By default, the elements of the array are converted to strings and sorted in ascending order by comparing their sequences based on their UTF-16 code unit values.
sort() method returns a reference to the original array, so mutating the returned array will mutate the original array as well.
sort() method is stable, it preserves the order of items in an array when their values are the same.
sort() method can sort an array of numbers, strings, or objects with custom functions.
syntax
array.sort()
By default the sort() method sorts the array in ascending order with the elements converted to strings.

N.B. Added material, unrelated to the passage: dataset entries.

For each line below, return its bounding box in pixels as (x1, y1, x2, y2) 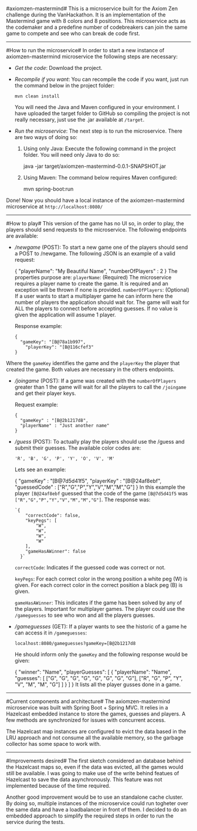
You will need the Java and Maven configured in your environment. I (14, 104, 179, 110)
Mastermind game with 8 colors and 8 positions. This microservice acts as (6, 18, 186, 24)
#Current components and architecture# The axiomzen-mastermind (6, 698, 171, 705)
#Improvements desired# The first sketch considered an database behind (6, 757, 184, 764)
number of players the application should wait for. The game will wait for (14, 299, 189, 306)
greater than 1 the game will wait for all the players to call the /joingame (14, 384, 186, 390)
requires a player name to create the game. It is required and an (14, 280, 169, 287)
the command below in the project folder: (14, 82, 115, 89)
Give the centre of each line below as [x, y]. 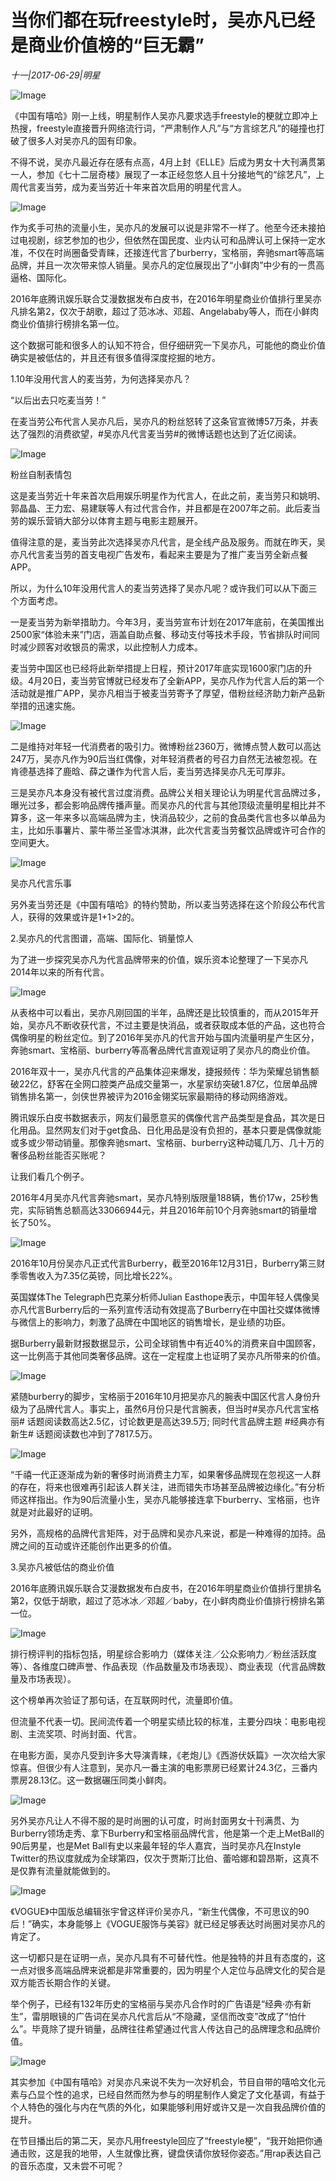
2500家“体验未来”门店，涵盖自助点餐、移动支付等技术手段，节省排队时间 [161, 634]
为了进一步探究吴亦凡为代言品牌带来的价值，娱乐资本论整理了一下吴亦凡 [159, 959]
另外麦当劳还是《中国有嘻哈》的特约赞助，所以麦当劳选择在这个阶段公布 [159, 904]
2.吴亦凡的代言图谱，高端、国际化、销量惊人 [102, 938]
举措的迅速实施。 [45, 705]
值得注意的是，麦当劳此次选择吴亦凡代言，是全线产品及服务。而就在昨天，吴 [168, 542]
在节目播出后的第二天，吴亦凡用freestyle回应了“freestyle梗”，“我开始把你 [162, 2140]
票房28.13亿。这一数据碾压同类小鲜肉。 [91, 1780]
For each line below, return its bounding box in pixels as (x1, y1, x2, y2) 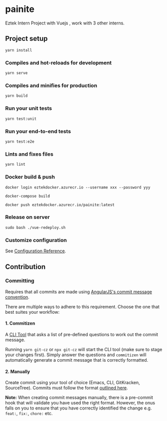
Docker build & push (5, 174, 55, 181)
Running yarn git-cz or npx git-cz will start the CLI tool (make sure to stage (5, 347, 163, 353)
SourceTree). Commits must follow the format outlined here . (5, 385, 128, 391)
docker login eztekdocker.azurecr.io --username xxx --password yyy (5, 185, 151, 190)
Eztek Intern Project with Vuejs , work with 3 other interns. (5, 20, 125, 26)
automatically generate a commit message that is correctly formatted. (5, 357, 149, 363)
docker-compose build (5, 194, 50, 199)
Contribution (5, 262, 46, 271)
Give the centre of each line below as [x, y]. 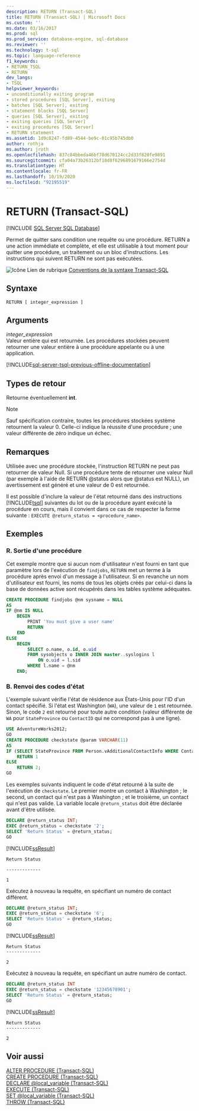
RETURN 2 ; [29, 768]
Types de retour [36, 383]
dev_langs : [20, 78]
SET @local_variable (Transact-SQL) [50, 1096]
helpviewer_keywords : [33, 89]
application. [20, 354]
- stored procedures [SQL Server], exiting [61, 99]
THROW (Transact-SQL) [36, 1102]
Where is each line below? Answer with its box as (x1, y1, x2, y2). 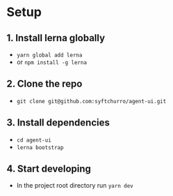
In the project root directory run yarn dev (16, 181, 133, 190)
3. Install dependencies (6, 116, 110, 129)
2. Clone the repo (6, 78, 83, 90)
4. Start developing (6, 163, 92, 175)
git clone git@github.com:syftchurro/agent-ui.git (16, 98, 167, 105)
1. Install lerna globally (6, 32, 106, 44)
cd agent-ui (16, 137, 51, 144)
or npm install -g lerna (16, 58, 88, 66)
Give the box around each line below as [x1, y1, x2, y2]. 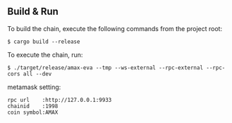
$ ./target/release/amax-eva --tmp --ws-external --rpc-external [7, 64, 203, 71]
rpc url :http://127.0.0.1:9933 [7, 96, 112, 103]
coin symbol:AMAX [7, 109, 59, 116]
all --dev [23, 70, 52, 77]
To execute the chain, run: [7, 50, 83, 59]
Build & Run [7, 6, 59, 18]
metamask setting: [7, 83, 61, 91]
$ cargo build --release [7, 38, 80, 45]
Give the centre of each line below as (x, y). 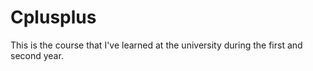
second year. (37, 55)
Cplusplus (53, 17)
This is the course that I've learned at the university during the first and (156, 45)
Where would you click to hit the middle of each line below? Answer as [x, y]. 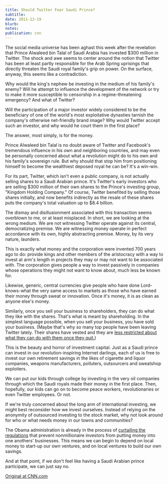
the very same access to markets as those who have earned [94, 291]
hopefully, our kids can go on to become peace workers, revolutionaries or [82, 389]
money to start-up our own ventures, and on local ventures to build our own [83, 446]
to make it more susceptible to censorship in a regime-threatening [73, 94]
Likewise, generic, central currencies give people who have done [72, 285]
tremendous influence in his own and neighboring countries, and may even [82, 150]
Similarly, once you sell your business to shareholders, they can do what [80, 311]
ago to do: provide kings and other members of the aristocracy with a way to [84, 254]
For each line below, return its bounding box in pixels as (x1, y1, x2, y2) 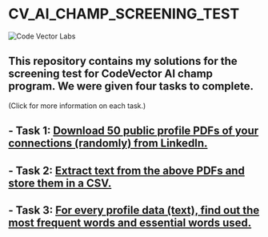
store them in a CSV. (8, 176, 112, 190)
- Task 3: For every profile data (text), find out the (8, 203, 260, 217)
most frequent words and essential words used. (8, 215, 252, 229)
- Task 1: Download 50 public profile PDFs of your (8, 124, 259, 138)
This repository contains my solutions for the (8, 54, 238, 68)
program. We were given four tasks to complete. (8, 79, 254, 93)
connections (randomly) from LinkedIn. (8, 137, 208, 151)
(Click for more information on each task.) (8, 101, 146, 110)
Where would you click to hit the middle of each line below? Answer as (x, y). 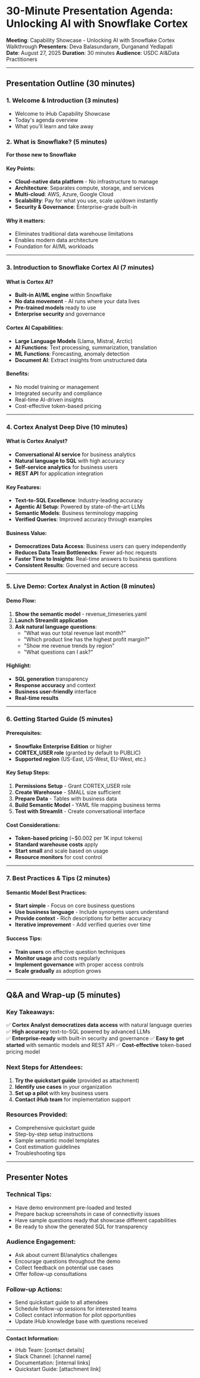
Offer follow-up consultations (51, 1274)
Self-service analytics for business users (66, 467)
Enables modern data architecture (56, 240)
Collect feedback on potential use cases (64, 1267)
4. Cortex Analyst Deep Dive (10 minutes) (67, 427)
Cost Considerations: (33, 825)
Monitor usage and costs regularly (57, 958)
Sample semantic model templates (57, 1140)
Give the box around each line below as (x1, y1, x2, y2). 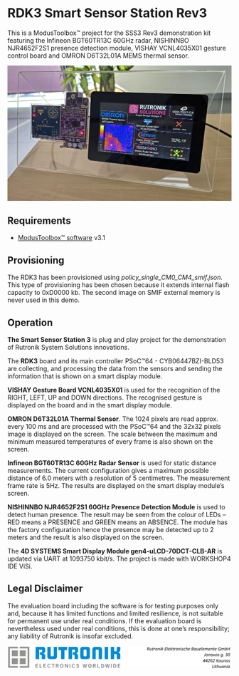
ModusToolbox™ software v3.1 (17, 234, 105, 242)
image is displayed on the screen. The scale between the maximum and (7, 430, 218, 439)
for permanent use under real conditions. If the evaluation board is (7, 616, 202, 625)
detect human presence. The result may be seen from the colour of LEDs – (7, 511, 226, 519)
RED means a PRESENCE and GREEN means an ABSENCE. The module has (7, 518, 228, 526)
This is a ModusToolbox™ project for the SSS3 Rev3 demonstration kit (7, 28, 211, 37)
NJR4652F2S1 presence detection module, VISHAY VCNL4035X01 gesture (7, 43, 226, 52)
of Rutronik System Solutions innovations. (7, 343, 129, 352)
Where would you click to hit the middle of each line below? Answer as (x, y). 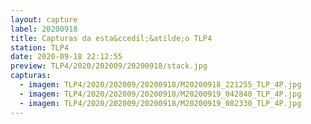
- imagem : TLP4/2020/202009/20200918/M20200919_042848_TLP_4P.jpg (160, 94)
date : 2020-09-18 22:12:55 (66, 57)
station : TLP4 (40, 47)
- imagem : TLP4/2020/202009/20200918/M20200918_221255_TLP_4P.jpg (160, 85)
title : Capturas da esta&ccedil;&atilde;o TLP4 (111, 38)
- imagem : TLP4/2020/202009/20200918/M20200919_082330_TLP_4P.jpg (160, 103)
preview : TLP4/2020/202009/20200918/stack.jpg (109, 66)
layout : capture (44, 19)
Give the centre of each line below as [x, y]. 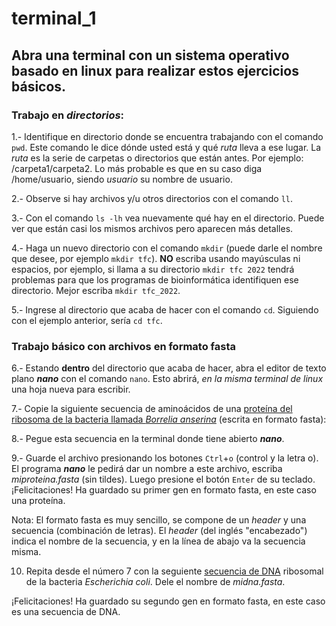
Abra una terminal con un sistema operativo [150, 55]
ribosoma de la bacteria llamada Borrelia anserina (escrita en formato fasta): [169, 419]
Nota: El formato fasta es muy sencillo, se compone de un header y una [159, 520]
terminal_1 [54, 18]
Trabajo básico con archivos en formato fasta [124, 346]
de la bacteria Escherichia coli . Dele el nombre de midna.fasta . [155, 582]
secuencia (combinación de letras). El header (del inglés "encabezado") [159, 531]
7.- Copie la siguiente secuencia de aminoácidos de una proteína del [152, 409]
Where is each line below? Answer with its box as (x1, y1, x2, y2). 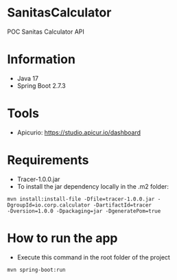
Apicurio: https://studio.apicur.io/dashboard (16, 128, 141, 137)
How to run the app (7, 230, 118, 246)
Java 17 (16, 74, 39, 82)
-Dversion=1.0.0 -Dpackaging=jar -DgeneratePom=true (7, 207, 161, 214)
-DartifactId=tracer (93, 201, 152, 209)
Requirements (7, 152, 89, 167)
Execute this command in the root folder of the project (16, 253, 170, 261)
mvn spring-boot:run (7, 266, 67, 273)
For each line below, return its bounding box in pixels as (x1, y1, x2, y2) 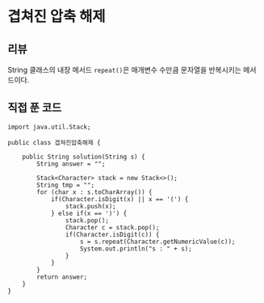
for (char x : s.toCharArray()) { (36, 187, 153, 196)
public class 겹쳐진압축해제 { (7, 138, 101, 146)
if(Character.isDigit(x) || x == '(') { (50, 195, 189, 203)
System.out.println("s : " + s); (79, 244, 193, 253)
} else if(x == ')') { (50, 209, 128, 217)
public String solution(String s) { (22, 153, 146, 161)
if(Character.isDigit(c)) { (65, 230, 160, 238)
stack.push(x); (65, 202, 116, 210)
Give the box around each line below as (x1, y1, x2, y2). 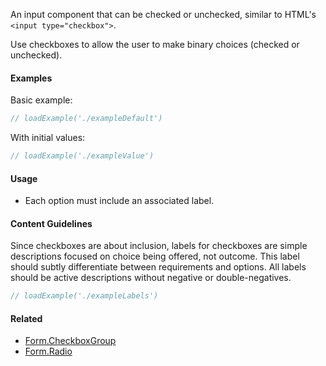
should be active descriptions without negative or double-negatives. (10, 272, 292, 284)
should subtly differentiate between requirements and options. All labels (10, 261, 307, 273)
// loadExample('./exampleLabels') (10, 291, 159, 301)
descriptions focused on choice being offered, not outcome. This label (10, 250, 300, 263)
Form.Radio (24, 345, 73, 358)
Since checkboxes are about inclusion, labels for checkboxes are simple (10, 240, 308, 252)
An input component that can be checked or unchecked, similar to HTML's (10, 9, 317, 20)
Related (10, 312, 43, 324)
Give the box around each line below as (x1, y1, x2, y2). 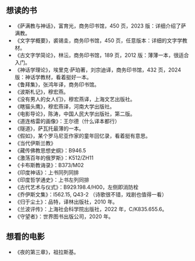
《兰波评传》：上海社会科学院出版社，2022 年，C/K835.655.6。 (14, 205, 168, 212)
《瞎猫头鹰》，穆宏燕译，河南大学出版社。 (14, 103, 115, 110)
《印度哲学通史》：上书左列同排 (14, 176, 90, 183)
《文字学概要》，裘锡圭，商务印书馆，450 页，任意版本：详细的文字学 (14, 37, 183, 44)
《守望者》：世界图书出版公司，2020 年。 (14, 213, 114, 220)
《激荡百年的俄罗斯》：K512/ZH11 (14, 154, 94, 161)
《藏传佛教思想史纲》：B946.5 (14, 147, 87, 154)
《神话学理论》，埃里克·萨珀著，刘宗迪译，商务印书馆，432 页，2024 (14, 66, 182, 73)
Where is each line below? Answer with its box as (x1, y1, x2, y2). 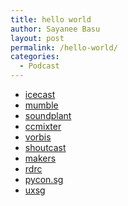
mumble (24, 99, 59, 111)
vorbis (24, 131, 52, 143)
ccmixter (24, 121, 62, 132)
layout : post (10, 33, 65, 43)
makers (24, 152, 57, 164)
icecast (24, 89, 56, 100)
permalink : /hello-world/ (10, 42, 118, 53)
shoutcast (24, 142, 67, 153)
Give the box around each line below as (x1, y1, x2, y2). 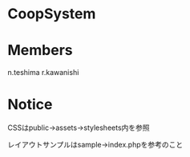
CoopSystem (7, 5, 96, 23)
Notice (7, 96, 53, 114)
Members (7, 41, 73, 60)
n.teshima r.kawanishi (7, 68, 79, 77)

This can lead to unexpected results when sorting arrays of numbers.
const arr2 = [2, 11, 1, 22, 33, 3];
arr2.sort(); returns ↴
[1, 11, 2, 22, 3, 33] NOT sorted accurately
To solve this limitation, a comparison callback function can be used to define the desired sorting order.
callback function a function passed into another function as an argument, which is then invoked within the outer function.
When sorting numbers, always use a compare function to ensure numerical comparison.
For sorting an array of numbers in ascending order, the comparison function should subtract the second number from the first number.
syntax
array.sort(compareFunction)
comparison function
(a, b) => a - b compares two elements ↴
a and b
a - b calculates the difference between the two numeric values ↴
If the result is ↴
negative → a sorted before b
positive → a sorted after b
zero → order remains unchanged
const arr3 = [2, 11, 1, 22, 33, 3];
arr3.sort((a, b) => a - b); returns ↴
[1, 2, 3, 11, 22, 33] → ascending order
The comparison function can be changed to sort in descending order by swapping the elements for comparison to b - a
const arr4 = [2, 11, 1, 22, 33, 3];
arr4.sort((a, b) => b - a); returns ↴
[33, 22, 11, 3, 2, 1] → descending order
while loop repeatedly executes a block of code as long as a specified condition evaluates to true.
while (condition) {
// execute code as long as condition is true
}
let x = 0; → counter
while (x < 4) {
console.log(x);
x++;
}
Initialize a counter variable x outside of the loop.
Condition x < 4 is checked before each iteration.
The loop will continue to run as long as x is less than 4
The loop repeatedly executes a block of code 4 times, from 0 to 3
For each iteration of the loop, the current value of x is printed to the console.
After each iteration, x is incremented by 1 x++
When x reaches 4 the condition evaluates to false, terminating the loop.
0
1
2
3 → printed to console
length property returns the number of elements in an array.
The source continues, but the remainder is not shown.